Monday, August 14, 2006

The Big Lie

The Bush Administration must be so used to the ignorance of their constituents that they tried to slide this one under the door. In 2002 this might have worked, and would have been yet another excuse to go forward with whatever nonsense police state tactic the NSA or CIA or JCTC wanted to try. In 2006 some of us know better.

Hear this: the foiled terror plot which originated in Britain involved British law enforcement getting warrants for every piece of surveillance they did for over a year. To the extent that US intelligence was involved (which was not to a great degree), they used the FISA court to obtain warrants for surveillance within this country, the very mechanism Democrats and civil libertarians have asked that the President use instead of the warrantless wiretapping he is undertaking without judicial review. Nothing was done without a warrant, and to the best of everyone's knowledge nobody was tortured, despite the ticking time bomb scenario.

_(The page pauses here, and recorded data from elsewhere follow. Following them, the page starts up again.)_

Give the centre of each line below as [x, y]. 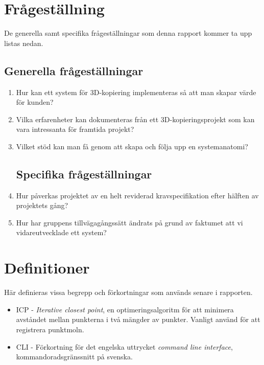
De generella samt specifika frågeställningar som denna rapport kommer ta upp [128, 33]
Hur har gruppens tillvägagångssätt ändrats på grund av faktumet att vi [129, 222]
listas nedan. [24, 43]
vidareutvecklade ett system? [61, 232]
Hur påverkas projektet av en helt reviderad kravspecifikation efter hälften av [137, 195]
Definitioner [47, 268]
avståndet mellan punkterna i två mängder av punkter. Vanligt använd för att [138, 319]
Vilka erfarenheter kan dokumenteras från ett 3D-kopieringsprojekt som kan [135, 119]
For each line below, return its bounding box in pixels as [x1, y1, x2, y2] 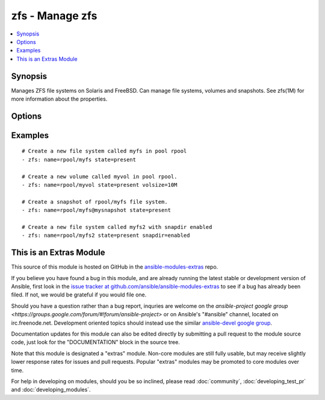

In other words, this plot was foiled due to precisely the methods of legal surveillance that Democrats have argued for since December of last year. Additionally, the terrorist plotters in this case did use regular cell phones and international bank transfers to conduct their business, exactly the programs that the New York Times, Wall Street Journal and others have disclosed in news reports. Glenn Greenwald explains:

And yet, here was a major plot foiled because the terrorist plotters were using telephones to communicate about their plans -- and using banking systems to wire money -- all of which law enforcement could track within the law. This whole episode potently illustrates just how inane are the claims that the Times' NSA story (and its SWIFT disclosures) would endanger national security. Terrorists already knew full well that we monitor their telephone conversations and banking transactions, and they knew that before the New York Times "told" them so. But in order to plan terrorist attacks, terrorists must communicate with one another and send money to each other. Somehow, the Times' story did not prevent us from eavesdropping on all of these conversations. That's because the Times stories -- as has been evident from the beginning -- told terrorists nothing which they could use to avoid detection.


The knee-jerk reaction of those in the GOP who don't expect the public to pay attention is that a foiled terror plot=support for illegal activities going on in the White House that supposedly keep people safe. In fact, the exact opposite is true. The British have shown that law enforcement and solid intelligence under the law are the prime ways to stop a terrorist plot. Not military incursions, not torturing suspects, not illegal wiretapping that casts a wide net but focused law enforcement that uses all the tools at its disposal after judicial review.

Meanwhile the US apparently cocked up the whole thing by pushing for immediate arrests rather than waiting the terrorists out to obtain more evidence. The Brits had these guys so closely surveilled they could turn this plot on and off like a switch. They were waiting to draw more people into the net, but the US appears to have had another agenda. A political one.